## Action item
Copy out, unchanged, the entries below from the "GetExpirationTime() int32 [154, 114]" line to the final line. Omit pictures.

## Records for this task
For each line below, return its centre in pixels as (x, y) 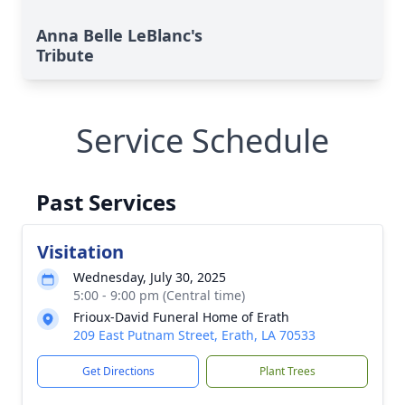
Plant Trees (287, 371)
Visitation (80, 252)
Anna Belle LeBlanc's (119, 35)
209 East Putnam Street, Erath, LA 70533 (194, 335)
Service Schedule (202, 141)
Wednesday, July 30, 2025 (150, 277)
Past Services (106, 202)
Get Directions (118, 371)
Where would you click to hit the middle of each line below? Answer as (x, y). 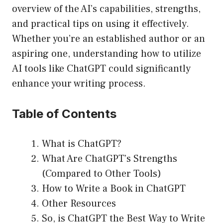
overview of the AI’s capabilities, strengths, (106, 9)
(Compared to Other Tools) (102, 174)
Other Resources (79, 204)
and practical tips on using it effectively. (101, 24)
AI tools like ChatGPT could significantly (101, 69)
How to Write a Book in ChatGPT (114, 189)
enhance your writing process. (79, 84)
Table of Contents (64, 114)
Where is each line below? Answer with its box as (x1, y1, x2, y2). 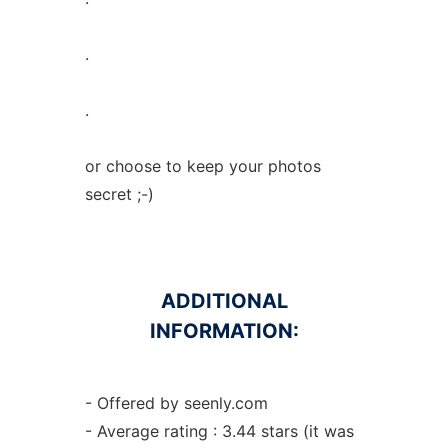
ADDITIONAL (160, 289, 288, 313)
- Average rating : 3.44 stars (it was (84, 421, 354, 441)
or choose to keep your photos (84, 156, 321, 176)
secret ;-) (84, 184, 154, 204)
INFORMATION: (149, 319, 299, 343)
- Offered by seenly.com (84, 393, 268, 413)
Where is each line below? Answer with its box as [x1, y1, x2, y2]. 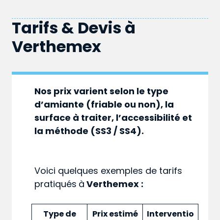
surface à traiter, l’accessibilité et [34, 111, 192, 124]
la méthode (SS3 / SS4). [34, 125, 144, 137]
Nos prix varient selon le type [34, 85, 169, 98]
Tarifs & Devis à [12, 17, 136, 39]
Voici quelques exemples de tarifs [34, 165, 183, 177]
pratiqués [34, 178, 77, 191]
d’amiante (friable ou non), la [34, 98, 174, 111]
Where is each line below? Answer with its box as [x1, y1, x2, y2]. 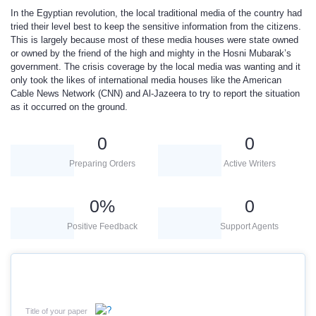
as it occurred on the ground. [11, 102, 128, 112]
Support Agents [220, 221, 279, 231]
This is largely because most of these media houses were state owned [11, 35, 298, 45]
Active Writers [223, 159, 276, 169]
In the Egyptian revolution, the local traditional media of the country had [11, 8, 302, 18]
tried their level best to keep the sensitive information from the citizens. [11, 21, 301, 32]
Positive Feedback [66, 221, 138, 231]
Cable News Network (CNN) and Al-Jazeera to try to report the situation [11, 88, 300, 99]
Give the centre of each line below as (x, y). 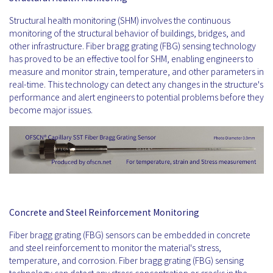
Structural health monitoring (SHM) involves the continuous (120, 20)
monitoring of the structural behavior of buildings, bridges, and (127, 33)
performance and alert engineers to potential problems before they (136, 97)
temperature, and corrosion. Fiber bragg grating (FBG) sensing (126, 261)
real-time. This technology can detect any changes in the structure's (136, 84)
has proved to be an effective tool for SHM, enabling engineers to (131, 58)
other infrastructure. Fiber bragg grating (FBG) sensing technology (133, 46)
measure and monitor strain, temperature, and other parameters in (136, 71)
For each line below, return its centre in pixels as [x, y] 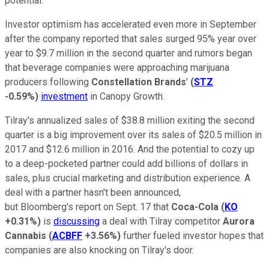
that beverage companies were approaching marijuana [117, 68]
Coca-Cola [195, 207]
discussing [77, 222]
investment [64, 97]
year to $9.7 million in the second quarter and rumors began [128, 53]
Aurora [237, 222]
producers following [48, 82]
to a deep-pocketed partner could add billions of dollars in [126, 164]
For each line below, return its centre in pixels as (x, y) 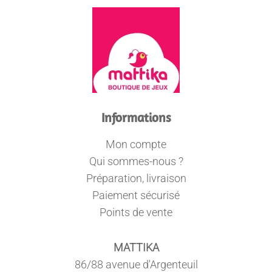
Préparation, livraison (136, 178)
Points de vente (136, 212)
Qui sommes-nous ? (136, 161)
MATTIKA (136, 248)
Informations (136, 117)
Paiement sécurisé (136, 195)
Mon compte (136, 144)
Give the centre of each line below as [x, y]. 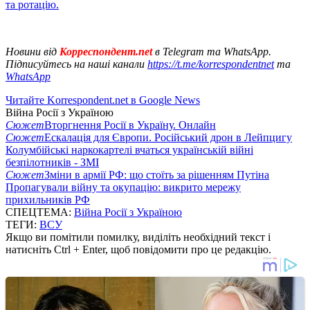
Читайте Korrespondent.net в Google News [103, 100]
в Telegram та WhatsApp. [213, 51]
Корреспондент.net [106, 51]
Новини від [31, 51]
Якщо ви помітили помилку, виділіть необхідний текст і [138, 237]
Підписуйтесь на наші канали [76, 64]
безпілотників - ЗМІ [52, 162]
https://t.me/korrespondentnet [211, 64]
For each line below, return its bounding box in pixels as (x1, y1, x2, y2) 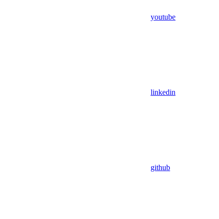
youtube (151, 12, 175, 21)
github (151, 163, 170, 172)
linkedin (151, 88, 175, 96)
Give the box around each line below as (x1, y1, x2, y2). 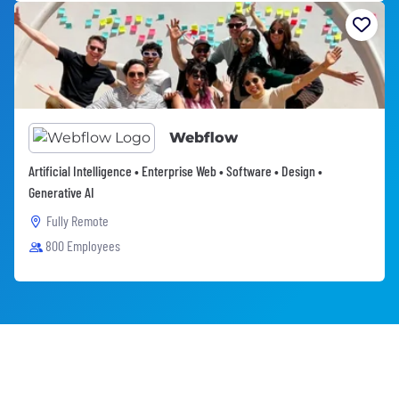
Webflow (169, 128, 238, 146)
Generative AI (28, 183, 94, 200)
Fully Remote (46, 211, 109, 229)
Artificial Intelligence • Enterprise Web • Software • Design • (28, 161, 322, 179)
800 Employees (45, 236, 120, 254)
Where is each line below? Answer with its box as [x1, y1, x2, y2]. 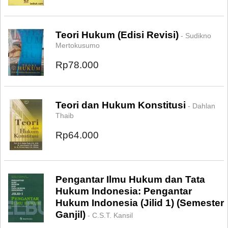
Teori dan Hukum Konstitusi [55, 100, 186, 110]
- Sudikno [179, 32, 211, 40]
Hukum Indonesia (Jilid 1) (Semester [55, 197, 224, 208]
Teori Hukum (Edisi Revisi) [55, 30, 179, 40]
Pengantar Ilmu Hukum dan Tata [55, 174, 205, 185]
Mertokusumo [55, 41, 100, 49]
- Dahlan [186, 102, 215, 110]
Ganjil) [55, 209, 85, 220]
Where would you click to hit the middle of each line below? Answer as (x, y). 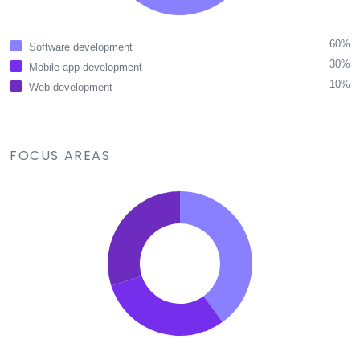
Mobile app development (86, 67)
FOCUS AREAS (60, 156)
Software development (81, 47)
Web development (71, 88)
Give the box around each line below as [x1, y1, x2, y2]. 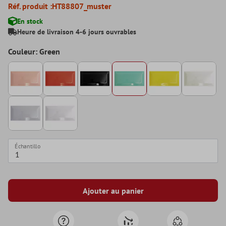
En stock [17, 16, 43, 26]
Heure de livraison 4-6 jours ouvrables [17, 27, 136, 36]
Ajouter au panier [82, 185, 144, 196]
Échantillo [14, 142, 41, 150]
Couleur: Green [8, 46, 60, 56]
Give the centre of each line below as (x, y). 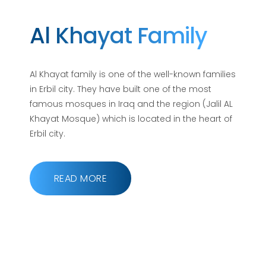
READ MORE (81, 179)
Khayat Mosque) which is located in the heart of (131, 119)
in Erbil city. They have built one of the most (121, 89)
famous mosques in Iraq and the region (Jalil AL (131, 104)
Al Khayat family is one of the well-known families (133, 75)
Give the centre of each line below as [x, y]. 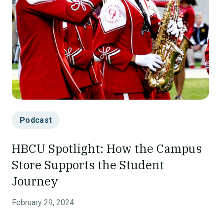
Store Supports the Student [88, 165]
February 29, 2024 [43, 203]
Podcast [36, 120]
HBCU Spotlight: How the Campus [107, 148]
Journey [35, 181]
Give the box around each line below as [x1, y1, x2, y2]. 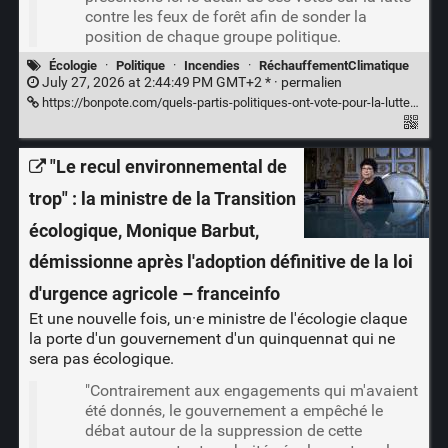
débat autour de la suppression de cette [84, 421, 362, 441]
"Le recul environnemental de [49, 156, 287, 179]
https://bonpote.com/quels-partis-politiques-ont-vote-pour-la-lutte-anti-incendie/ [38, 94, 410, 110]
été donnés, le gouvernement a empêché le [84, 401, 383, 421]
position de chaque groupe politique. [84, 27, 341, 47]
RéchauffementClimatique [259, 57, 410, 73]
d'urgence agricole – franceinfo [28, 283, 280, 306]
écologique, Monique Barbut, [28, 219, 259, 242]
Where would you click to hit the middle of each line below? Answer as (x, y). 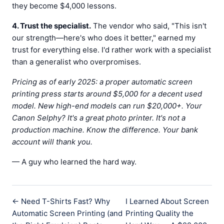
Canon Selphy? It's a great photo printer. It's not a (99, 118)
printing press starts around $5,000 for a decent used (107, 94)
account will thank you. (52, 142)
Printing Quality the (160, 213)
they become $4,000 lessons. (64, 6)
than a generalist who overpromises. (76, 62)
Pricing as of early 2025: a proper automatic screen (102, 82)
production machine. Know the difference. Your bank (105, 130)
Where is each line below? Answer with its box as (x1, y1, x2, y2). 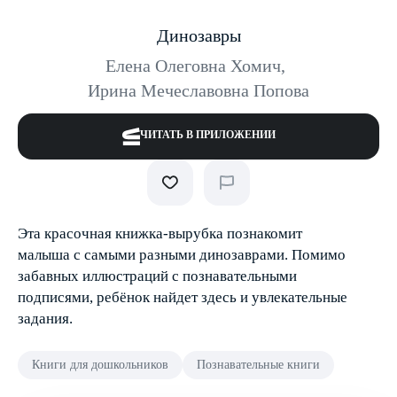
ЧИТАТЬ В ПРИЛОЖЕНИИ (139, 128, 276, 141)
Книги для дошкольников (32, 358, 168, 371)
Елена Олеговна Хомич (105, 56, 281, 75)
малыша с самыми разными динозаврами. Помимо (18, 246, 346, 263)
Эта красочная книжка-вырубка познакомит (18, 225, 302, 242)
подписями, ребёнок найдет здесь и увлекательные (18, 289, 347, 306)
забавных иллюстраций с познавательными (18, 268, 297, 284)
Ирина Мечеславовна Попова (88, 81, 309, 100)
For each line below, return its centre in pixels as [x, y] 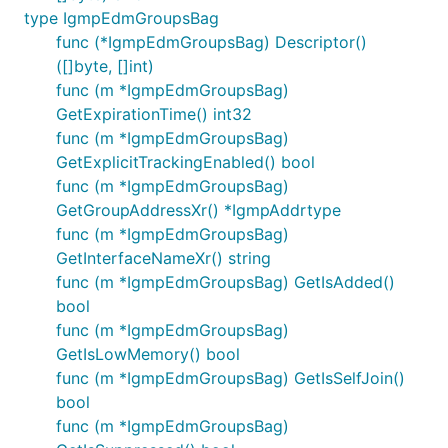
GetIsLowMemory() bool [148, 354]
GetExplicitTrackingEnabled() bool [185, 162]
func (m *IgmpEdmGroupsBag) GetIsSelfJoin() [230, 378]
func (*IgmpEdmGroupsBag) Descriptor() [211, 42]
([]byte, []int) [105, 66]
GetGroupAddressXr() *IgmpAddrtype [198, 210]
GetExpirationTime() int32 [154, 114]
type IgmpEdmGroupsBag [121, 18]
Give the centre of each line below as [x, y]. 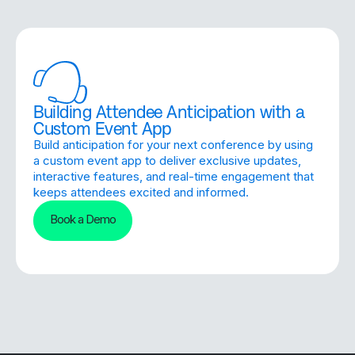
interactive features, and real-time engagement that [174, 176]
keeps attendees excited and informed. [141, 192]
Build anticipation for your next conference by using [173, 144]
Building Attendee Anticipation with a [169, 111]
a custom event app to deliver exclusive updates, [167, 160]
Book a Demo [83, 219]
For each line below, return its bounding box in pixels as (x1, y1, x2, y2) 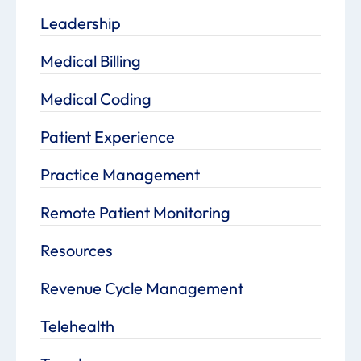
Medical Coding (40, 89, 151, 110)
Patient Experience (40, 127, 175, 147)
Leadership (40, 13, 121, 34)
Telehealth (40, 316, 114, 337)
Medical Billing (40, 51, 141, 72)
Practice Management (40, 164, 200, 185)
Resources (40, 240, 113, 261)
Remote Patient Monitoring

## Answer to the problem
GetExpirationTime() int32 [154, 114]
type IgmpEdmGroupsBag [121, 18]
Give the centre of each line below as [x, y]. 
interactive features, and real-time engagement that [174, 176]
keeps attendees excited and informed. [141, 192]
Build anticipation for your next conference by using [173, 144]
Building Attendee Anticipation with a [169, 111]
a custom event app to deliver exclusive updates, [167, 160]
Book a Demo [83, 219]
For each line below, return its bounding box in pixels as (x1, y1, x2, y2) 
Medical Coding (40, 89, 151, 110)
Patient Experience (40, 127, 175, 147)
Leadership (40, 13, 121, 34)
Telehealth (40, 316, 114, 337)
Medical Billing (40, 51, 141, 72)
Practice Management (40, 164, 200, 185)
Resources (40, 240, 113, 261)
Remote Patient Monitoring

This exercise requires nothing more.